As an alternative approximate training method, hierarchical softmax uses the binary tree, a data structure illustrated in the follo, where each leaf node of the tree represents a word in dictionary $\mathcal{V}$.

![image.png](attachment:image.png)

Denote by $L(w)$ the number of nodes (including both ends) on the path from the root node to the leaf node representing word $w$ in the binary tree. Let $n(w, j)$ be the $j^{th}$ node on this path, with its context word vector being $\mathbf{u}_{n(w, j)}$. For example $L(w_3) = 4$ in the abov figure. Hierarchical softmax approximates the conditional probability as:

$$

P(w_o | w_c) = \prod_{j=1}^{L(w_o) - 1} \sigma(\mathbf{I}\left[ n(w_o, j+1) = leftChild(n(w_o, j)) \right] \cdot \mathbf{u}_{n(w_o, j)}^T \mathbf{v}_c)

$$


where $\mathbb{I}$ is an indicator variable which denotes +1 if the event is true, and -1 else.

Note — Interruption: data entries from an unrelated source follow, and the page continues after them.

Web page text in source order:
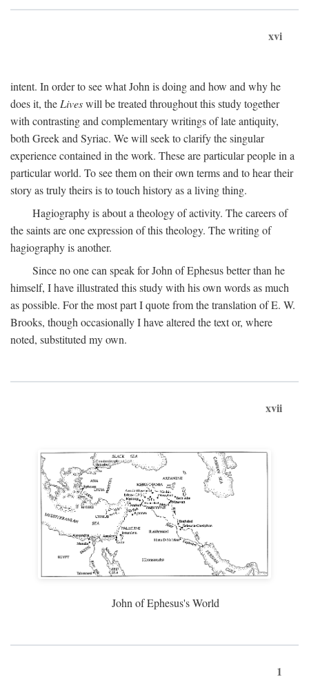
xvi
intent. In order to see what John is doing and how and why he
does it, the Liveswill be treated throughout this study together
with contrasting and complementary writings of late antiquity,
both Greek and Syriac. We will seek to clarify the singular
experience contained in the work. These are particular people in a
particular world. To see them on their own terms and to hear their
story as truly theirs is to touch history as a living thing.
Hagiography is about a theology of activity. The careers of
the saints are one expression of this theology. The writing of
hagiography is another.
Since no one can speak for John of Ephesus better than he
himself, I have illustrated this study with his own words as much
as possible. For the most part I quote from the translation of E. W.
Brooks, though occasionally I have altered the text or, where
noted, substituted my own.
xvii
John of Ephesus's World
1
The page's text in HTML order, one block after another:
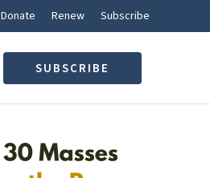
Donate Renew Subscribe
SUBSCRIBE
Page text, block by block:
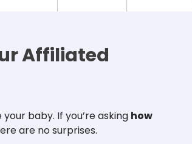
Affiliated
baby. If you’re asking how
are no surprises.

To illustrate, let's calcualte the conditional probability of generating word $w_3$ given word $w_c$. This requires dot products between the word vector $\mathbf{v}_c$ of $w_c$ and non-leaf node vectors on the path from the root to $w_3$, which is traversed left, right, then left:


$$

P(w_3 | w_c) = \sigma(\mathbf{u_{n(w_3, 1)}^T \mathbf{v_c}})\sigma(-\mathbf{u_{n(w_3, 2)}^T \mathbf{v_c}})\sigma(\mathbf{u_{n(w_3, 3)}^T \mathbf{v_c}})

$$

Fortunately, since $L(w_o) - 1$ is on the order $\mathcal{O}(log_2 |\mathcal{V}|)$ due to the binary tree structure, when the dictionary size $\mathcal{V}$ is huge, the computational cost for each training step using hierarchical softmax is significantly reduced compared with that without approximate training.